* Problem statement *
Exact repetition is required: output every record in full.

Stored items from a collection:
☆ ☆ ☆ ☆ ☆
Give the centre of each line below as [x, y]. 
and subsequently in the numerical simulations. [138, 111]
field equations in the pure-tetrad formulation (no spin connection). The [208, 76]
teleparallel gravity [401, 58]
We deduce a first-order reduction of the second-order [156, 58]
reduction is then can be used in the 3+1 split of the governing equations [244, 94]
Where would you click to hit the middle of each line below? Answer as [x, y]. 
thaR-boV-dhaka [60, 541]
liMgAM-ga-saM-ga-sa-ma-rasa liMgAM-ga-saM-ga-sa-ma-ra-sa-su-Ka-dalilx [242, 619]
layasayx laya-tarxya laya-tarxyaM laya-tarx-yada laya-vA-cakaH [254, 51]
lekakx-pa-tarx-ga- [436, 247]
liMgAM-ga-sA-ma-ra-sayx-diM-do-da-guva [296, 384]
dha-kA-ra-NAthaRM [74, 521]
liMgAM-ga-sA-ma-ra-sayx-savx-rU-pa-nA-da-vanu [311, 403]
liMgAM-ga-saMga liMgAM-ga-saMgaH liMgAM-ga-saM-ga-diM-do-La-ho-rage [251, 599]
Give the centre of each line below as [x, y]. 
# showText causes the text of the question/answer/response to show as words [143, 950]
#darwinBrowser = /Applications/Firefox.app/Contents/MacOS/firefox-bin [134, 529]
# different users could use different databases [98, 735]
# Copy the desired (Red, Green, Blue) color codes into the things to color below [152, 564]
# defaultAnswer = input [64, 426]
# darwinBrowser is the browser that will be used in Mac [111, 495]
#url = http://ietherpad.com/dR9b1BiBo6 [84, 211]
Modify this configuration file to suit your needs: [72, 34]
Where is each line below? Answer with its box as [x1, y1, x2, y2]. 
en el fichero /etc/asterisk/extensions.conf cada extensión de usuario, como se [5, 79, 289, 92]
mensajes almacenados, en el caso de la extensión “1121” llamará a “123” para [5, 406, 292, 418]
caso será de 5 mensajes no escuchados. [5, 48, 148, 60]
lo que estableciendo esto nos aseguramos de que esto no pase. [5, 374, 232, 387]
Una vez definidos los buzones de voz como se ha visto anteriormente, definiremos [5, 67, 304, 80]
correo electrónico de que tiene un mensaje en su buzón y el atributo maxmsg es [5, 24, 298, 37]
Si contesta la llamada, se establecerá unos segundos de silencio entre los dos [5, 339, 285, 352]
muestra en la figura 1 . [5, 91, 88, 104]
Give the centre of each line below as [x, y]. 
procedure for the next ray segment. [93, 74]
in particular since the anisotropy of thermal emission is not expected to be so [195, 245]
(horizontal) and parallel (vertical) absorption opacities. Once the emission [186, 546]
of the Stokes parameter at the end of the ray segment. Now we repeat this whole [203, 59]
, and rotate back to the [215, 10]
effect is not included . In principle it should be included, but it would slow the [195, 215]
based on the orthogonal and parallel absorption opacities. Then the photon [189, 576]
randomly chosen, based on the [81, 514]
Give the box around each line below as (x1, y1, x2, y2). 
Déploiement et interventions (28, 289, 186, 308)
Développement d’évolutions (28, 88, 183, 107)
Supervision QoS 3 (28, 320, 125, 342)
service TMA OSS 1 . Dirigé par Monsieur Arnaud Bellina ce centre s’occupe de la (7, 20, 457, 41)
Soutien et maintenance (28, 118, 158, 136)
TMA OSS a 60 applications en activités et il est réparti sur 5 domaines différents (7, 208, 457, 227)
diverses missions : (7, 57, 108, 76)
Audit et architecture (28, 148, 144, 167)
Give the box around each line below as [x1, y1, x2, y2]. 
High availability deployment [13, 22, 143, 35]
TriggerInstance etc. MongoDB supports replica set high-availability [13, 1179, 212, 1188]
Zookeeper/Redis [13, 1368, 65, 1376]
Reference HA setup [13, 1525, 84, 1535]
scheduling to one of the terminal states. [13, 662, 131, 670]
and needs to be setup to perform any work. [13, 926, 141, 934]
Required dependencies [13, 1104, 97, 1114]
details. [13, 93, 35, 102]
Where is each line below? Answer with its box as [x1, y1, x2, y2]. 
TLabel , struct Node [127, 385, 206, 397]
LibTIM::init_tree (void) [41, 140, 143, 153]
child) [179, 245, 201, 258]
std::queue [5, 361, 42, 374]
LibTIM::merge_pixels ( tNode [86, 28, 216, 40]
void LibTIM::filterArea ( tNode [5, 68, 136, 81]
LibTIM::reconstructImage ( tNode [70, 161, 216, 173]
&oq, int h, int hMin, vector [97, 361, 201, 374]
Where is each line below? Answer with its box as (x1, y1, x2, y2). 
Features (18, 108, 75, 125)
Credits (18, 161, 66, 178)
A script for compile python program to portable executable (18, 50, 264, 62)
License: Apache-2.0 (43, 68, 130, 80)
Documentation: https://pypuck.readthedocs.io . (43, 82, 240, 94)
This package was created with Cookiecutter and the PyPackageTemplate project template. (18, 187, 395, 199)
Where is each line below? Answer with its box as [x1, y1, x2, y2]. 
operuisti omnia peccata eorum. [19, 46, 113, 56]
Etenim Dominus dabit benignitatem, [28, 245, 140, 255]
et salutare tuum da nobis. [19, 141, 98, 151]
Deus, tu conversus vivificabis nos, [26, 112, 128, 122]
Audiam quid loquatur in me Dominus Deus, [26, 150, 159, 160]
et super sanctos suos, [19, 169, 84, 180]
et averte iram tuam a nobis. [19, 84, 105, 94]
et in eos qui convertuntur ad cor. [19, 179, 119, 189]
☆ ☆ ☆ ☆ ☆
* Answer section *
Give the centre of each line below as [x, y]. 
and subsequently in the numerical simulations. [138, 111]
field equations in the pure-tetrad formulation (no spin connection). The [208, 76]
teleparallel gravity [401, 58]
We deduce a first-order reduction of the second-order [156, 58]
reduction is then can be used in the 3+1 split of the governing equations [244, 94]
Where would you click to hit the middle of each line below? Answer as [x, y]. 
thaR-boV-dhaka [60, 541]
liMgAM-ga-saM-ga-sa-ma-rasa liMgAM-ga-saM-ga-sa-ma-ra-sa-su-Ka-dalilx [242, 619]
layasayx laya-tarxya laya-tarxyaM laya-tarx-yada laya-vA-cakaH [254, 51]
lekakx-pa-tarx-ga- [436, 247]
liMgAM-ga-sA-ma-ra-sayx-diM-do-da-guva [296, 384]
dha-kA-ra-NAthaRM [74, 521]
liMgAM-ga-sA-ma-ra-sayx-savx-rU-pa-nA-da-vanu [311, 403]
liMgAM-ga-saMga liMgAM-ga-saMgaH liMgAM-ga-saM-ga-diM-do-La-ho-rage [251, 599]
Give the centre of each line below as [x, y]. 
# showText causes the text of the question/answer/response to show as words [143, 950]
#darwinBrowser = /Applications/Firefox.app/Contents/MacOS/firefox-bin [134, 529]
# different users could use different databases [98, 735]
# Copy the desired (Red, Green, Blue) color codes into the things to color below [152, 564]
# defaultAnswer = input [64, 426]
# darwinBrowser is the browser that will be used in Mac [111, 495]
#url = http://ietherpad.com/dR9b1BiBo6 [84, 211]
Modify this configuration file to suit your needs: [72, 34]
Where is each line below? Answer with its box as [x1, y1, x2, y2]. 
en el fichero /etc/asterisk/extensions.conf cada extensión de usuario, como se [5, 79, 289, 92]
mensajes almacenados, en el caso de la extensión “1121” llamará a “123” para [5, 406, 292, 418]
caso será de 5 mensajes no escuchados. [5, 48, 148, 60]
lo que estableciendo esto nos aseguramos de que esto no pase. [5, 374, 232, 387]
Una vez definidos los buzones de voz como se ha visto anteriormente, definiremos [5, 67, 304, 80]
correo electrónico de que tiene un mensaje en su buzón y el atributo maxmsg es [5, 24, 298, 37]
Si contesta la llamada, se establecerá unos segundos de silencio entre los dos [5, 339, 285, 352]
muestra en la figura 1 . [5, 91, 88, 104]
Give the centre of each line below as [x, y]. 
procedure for the next ray segment. [93, 74]
in particular since the anisotropy of thermal emission is not expected to be so [195, 245]
(horizontal) and parallel (vertical) absorption opacities. Once the emission [186, 546]
of the Stokes parameter at the end of the ray segment. Now we repeat this whole [203, 59]
, and rotate back to the [215, 10]
effect is not included . In principle it should be included, but it would slow the [195, 215]
based on the orthogonal and parallel absorption opacities. Then the photon [189, 576]
randomly chosen, based on the [81, 514]
Give the box around each line below as (x1, y1, x2, y2). 
Déploiement et interventions (28, 289, 186, 308)
Développement d’évolutions (28, 88, 183, 107)
Supervision QoS 3 (28, 320, 125, 342)
service TMA OSS 1 . Dirigé par Monsieur Arnaud Bellina ce centre s’occupe de la (7, 20, 457, 41)
Soutien et maintenance (28, 118, 158, 136)
TMA OSS a 60 applications en activités et il est réparti sur 5 domaines différents (7, 208, 457, 227)
diverses missions : (7, 57, 108, 76)
Audit et architecture (28, 148, 144, 167)
Give the box around each line below as [x1, y1, x2, y2]. 
High availability deployment [13, 22, 143, 35]
TriggerInstance etc. MongoDB supports replica set high-availability [13, 1179, 212, 1188]
Zookeeper/Redis [13, 1368, 65, 1376]
Reference HA setup [13, 1525, 84, 1535]
scheduling to one of the terminal states. [13, 662, 131, 670]
and needs to be setup to perform any work. [13, 926, 141, 934]
Required dependencies [13, 1104, 97, 1114]
details. [13, 93, 35, 102]
Where is each line below? Answer with its box as [x1, y1, x2, y2]. 
TLabel , struct Node [127, 385, 206, 397]
LibTIM::init_tree (void) [41, 140, 143, 153]
child) [179, 245, 201, 258]
std::queue [5, 361, 42, 374]
LibTIM::merge_pixels ( tNode [86, 28, 216, 40]
void LibTIM::filterArea ( tNode [5, 68, 136, 81]
LibTIM::reconstructImage ( tNode [70, 161, 216, 173]
&oq, int h, int hMin, vector [97, 361, 201, 374]
Where is each line below? Answer with its box as (x1, y1, x2, y2). 
Features (18, 108, 75, 125)
Credits (18, 161, 66, 178)
A script for compile python program to portable executable (18, 50, 264, 62)
License: Apache-2.0 (43, 68, 130, 80)
Documentation: https://pypuck.readthedocs.io . (43, 82, 240, 94)
This package was created with Cookiecutter and the PyPackageTemplate project template. (18, 187, 395, 199)
Where is each line below? Answer with its box as [x1, y1, x2, y2]. 
operuisti omnia peccata eorum. [19, 46, 113, 56]
Etenim Dominus dabit benignitatem, [28, 245, 140, 255]
et salutare tuum da nobis. [19, 141, 98, 151]
Deus, tu conversus vivificabis nos, [26, 112, 128, 122]
Audiam quid loquatur in me Dominus Deus, [26, 150, 159, 160]
et super sanctos suos, [19, 169, 84, 180]
et averte iram tuam a nobis. [19, 84, 105, 94]
et in eos qui convertuntur ad cor. [19, 179, 119, 189]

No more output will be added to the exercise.